*** Records for this task ***

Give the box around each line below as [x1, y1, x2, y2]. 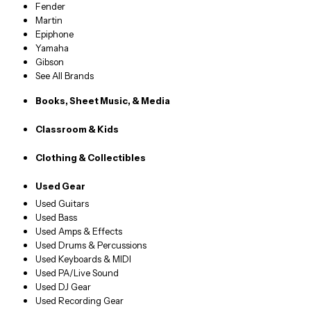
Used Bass [35, 212, 78, 224]
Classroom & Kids [35, 124, 119, 135]
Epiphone [35, 28, 74, 40]
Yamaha [35, 42, 69, 54]
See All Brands [35, 70, 94, 82]
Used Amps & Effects [35, 226, 123, 237]
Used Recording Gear [35, 295, 124, 307]
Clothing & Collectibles [35, 152, 146, 164]
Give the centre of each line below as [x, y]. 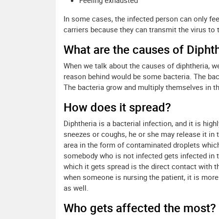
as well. [76, 188]
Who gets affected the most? [140, 208]
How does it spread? [117, 107]
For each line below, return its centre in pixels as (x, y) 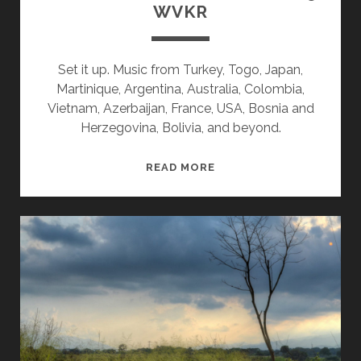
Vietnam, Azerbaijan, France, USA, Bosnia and (180, 109)
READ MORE (180, 168)
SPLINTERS (248, 166)
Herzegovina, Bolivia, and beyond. (180, 128)
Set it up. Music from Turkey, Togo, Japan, (180, 70)
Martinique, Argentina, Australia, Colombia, (180, 89)
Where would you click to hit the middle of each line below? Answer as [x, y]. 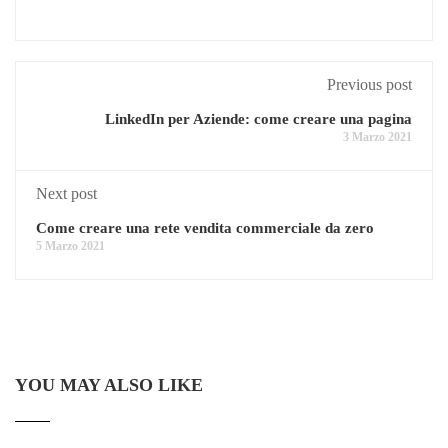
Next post [66, 193]
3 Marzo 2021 [377, 136]
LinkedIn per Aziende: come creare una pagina [258, 118]
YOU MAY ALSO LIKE [109, 384]
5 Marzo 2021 [70, 245]
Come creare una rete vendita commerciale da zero [205, 227]
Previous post [369, 84]
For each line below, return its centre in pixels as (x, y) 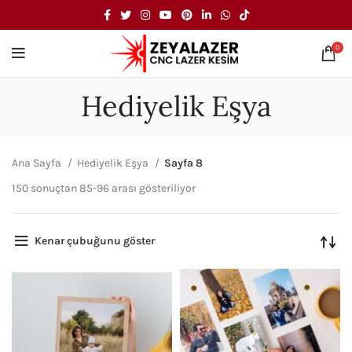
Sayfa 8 (183, 163)
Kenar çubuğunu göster (94, 240)
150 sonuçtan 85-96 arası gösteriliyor (104, 188)
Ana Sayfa (38, 163)
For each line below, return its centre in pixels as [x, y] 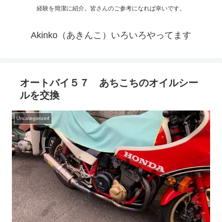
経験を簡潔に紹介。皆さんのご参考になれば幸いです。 [111, 9]
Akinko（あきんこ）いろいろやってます [111, 35]
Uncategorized [33, 118]
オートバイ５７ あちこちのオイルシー [109, 83]
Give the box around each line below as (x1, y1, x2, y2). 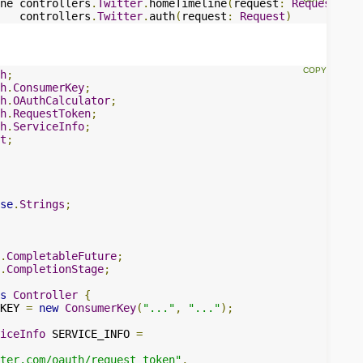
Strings (19, 198, 65, 211)
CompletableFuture (6, 250, 117, 263)
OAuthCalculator (13, 94, 110, 107)
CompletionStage (6, 263, 104, 275)
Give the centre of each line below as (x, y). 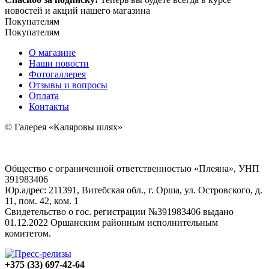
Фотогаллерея (57, 74)
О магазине (52, 52)
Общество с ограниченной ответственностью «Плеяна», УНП (132, 168)
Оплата (44, 95)
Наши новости (59, 63)
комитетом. (28, 233)
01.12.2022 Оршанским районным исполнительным (111, 222)
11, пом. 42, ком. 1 (42, 201)
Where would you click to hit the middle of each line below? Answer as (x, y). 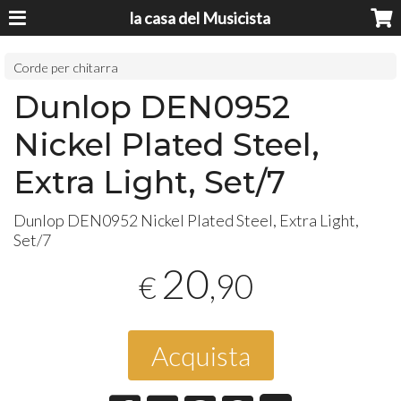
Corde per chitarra (66, 67)
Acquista (200, 355)
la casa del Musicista (200, 18)
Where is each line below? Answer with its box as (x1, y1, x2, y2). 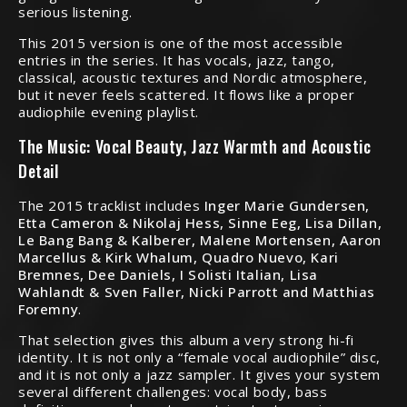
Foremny (18, 300, 79, 318)
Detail (18, 159, 59, 183)
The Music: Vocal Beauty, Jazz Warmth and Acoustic (18, 134, 372, 158)
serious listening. (18, 3, 133, 21)
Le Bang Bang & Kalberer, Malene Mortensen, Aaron (18, 231, 382, 249)
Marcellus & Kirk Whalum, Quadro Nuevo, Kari (18, 248, 339, 266)
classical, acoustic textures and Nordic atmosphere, (18, 68, 368, 86)
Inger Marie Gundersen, (203, 196, 371, 214)
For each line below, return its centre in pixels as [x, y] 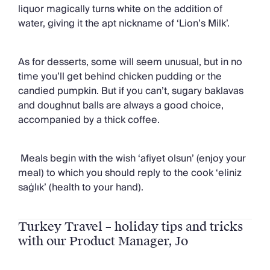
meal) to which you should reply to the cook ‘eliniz [130, 173]
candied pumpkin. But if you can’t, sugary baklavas [131, 91]
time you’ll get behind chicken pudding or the [120, 77]
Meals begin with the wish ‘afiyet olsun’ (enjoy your [132, 159]
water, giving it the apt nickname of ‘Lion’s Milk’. [124, 24]
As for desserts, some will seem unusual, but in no [130, 62]
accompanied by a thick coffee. [89, 120]
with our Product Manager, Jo [103, 241]
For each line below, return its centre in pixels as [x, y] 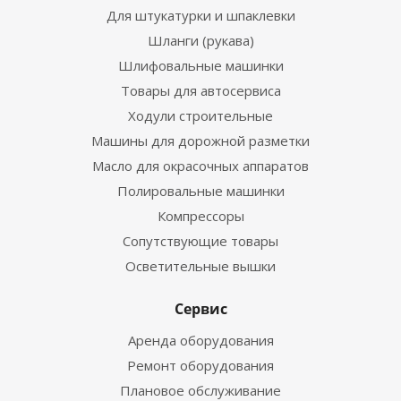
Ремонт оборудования [200, 365]
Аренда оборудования [200, 340]
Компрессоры [200, 216]
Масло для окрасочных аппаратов [200, 166]
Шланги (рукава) [200, 40]
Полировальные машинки [200, 191]
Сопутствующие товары [200, 241]
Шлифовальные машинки [200, 65]
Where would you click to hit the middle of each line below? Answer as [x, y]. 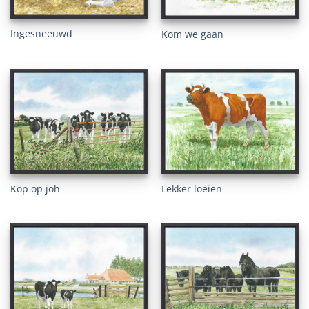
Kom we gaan [192, 34]
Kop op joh [35, 188]
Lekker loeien [191, 189]
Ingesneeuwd [41, 33]

*** End of Records for this task ***

Your instructions: Leave out the pictures and repeat exactly the lines from the first line of the data through the line containing "How does it spread? [117, 107]". Add nothing else.

Response below:
Give the box around each line below as [x1, y1, x2, y2]. 
Used Bass [35, 212, 78, 224]
Classroom & Kids [35, 124, 119, 135]
Epiphone [35, 28, 74, 40]
Yamaha [35, 42, 69, 54]
See All Brands [35, 70, 94, 82]
Used Amps & Effects [35, 226, 123, 237]
Used Recording Gear [35, 295, 124, 307]
Clothing & Collectibles [35, 152, 146, 164]
Give the centre of each line below as [x, y]. 
as well. [76, 188]
Who gets affected the most? [140, 208]
How does it spread? [117, 107]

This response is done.